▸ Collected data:
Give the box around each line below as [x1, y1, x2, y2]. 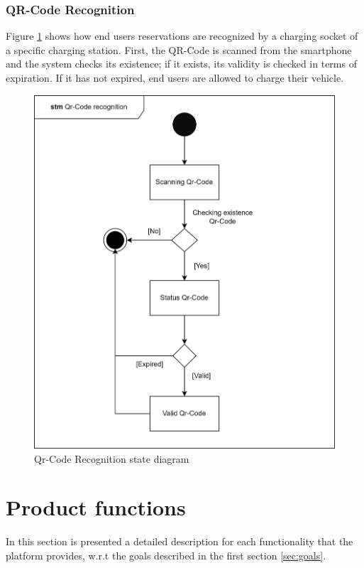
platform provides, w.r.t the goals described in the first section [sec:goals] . [6, 547, 326, 562]
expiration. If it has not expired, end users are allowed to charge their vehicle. [6, 70, 344, 85]
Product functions [6, 493, 186, 522]
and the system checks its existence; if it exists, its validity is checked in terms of [6, 56, 357, 71]
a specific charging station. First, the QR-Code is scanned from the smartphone [6, 42, 352, 57]
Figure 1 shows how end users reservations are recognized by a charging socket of [6, 28, 358, 43]
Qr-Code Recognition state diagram [34, 451, 189, 466]
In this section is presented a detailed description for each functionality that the [6, 534, 353, 549]

▸ What you are asked to do: Please print every record exactly, leaving out the pictures.

▸ Answer for the task:
Give the box around each line below as [x1, y1, x2, y2]. 
platform provides, w.r.t the goals described in the first section [sec:goals] . [6, 547, 326, 562]
expiration. If it has not expired, end users are allowed to charge their vehicle. [6, 70, 344, 85]
Product functions [6, 493, 186, 522]
and the system checks its existence; if it exists, its validity is checked in terms of [6, 56, 357, 71]
a specific charging station. First, the QR-Code is scanned from the smartphone [6, 42, 352, 57]
Figure 1 shows how end users reservations are recognized by a charging socket of [6, 28, 358, 43]
Qr-Code Recognition state diagram [34, 451, 189, 466]
In this section is presented a detailed description for each functionality that the [6, 534, 353, 549]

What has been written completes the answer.